Your copy should start at the line with "Model: (193, 89)" and end at the line with "партии; 80 - 100 дней. (95, 54)" in the data below. Transcribe only those lines, exactly, pictures excluded.

*** Provided records ***

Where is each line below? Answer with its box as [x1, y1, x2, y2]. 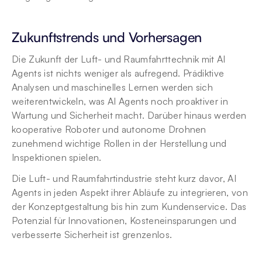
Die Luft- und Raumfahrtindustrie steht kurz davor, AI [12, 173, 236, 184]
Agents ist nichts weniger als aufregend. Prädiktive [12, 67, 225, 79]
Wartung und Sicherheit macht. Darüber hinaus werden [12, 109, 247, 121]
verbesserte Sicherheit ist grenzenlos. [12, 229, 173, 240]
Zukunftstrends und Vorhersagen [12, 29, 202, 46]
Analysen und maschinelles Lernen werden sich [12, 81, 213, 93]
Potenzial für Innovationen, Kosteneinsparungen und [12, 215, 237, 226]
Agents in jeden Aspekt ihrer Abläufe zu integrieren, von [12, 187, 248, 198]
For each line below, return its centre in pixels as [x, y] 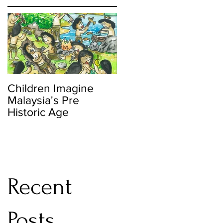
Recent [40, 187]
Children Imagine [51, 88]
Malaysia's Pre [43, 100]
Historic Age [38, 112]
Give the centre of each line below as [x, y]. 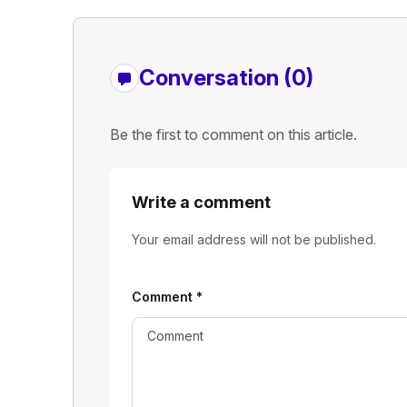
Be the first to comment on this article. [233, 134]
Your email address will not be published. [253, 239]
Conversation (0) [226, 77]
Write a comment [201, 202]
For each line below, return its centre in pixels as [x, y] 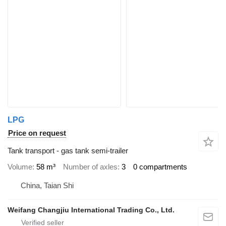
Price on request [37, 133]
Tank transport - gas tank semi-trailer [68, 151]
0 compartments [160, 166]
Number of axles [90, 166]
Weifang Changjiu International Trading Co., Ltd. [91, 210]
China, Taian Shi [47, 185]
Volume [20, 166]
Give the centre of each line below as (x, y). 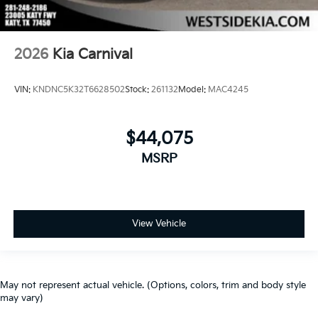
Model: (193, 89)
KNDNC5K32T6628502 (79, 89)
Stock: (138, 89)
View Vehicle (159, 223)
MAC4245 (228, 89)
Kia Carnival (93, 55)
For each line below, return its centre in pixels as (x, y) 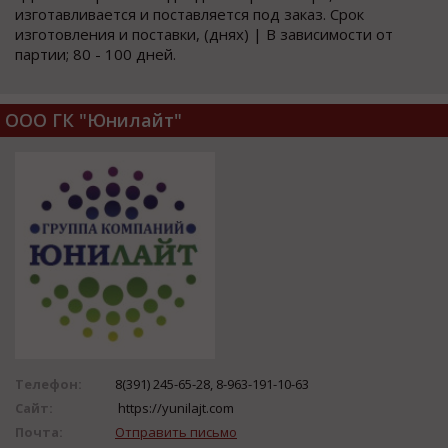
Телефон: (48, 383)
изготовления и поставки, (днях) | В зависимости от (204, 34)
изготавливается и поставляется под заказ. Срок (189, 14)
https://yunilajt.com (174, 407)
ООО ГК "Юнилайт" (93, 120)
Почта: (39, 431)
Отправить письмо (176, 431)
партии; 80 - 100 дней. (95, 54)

*** End of Provided records ***
*** Provided records ***

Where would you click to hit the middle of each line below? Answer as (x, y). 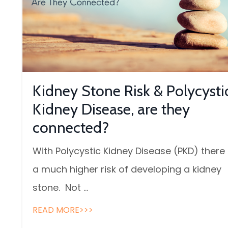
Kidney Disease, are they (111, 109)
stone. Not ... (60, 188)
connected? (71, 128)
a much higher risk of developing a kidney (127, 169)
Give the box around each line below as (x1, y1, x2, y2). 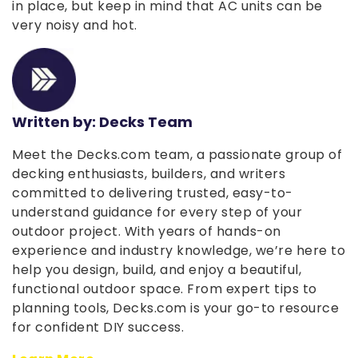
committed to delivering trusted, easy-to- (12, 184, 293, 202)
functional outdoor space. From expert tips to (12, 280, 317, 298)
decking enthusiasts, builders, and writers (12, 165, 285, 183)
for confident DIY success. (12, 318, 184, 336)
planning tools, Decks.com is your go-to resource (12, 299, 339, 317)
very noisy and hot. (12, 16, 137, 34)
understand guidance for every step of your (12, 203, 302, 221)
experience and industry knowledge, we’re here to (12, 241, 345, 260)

*** End of Provided records ***

Answer to this problem>
Model: (193, 89)
KNDNC5K32T6628502 (79, 89)
Stock: (138, 89)
View Vehicle (159, 223)
MAC4245 (228, 89)
Kia Carnival (93, 55)
For each line below, return its centre in pixels as (x, y) 
Телефон: (48, 383)
изготовления и поставки, (днях) | В зависимости от (204, 34)
изготавливается и поставляется под заказ. Срок (189, 14)
https://yunilajt.com (174, 407)
ООО ГК "Юнилайт" (93, 120)
Почта: (39, 431)
Отправить письмо (176, 431)
партии; 80 - 100 дней. (95, 54)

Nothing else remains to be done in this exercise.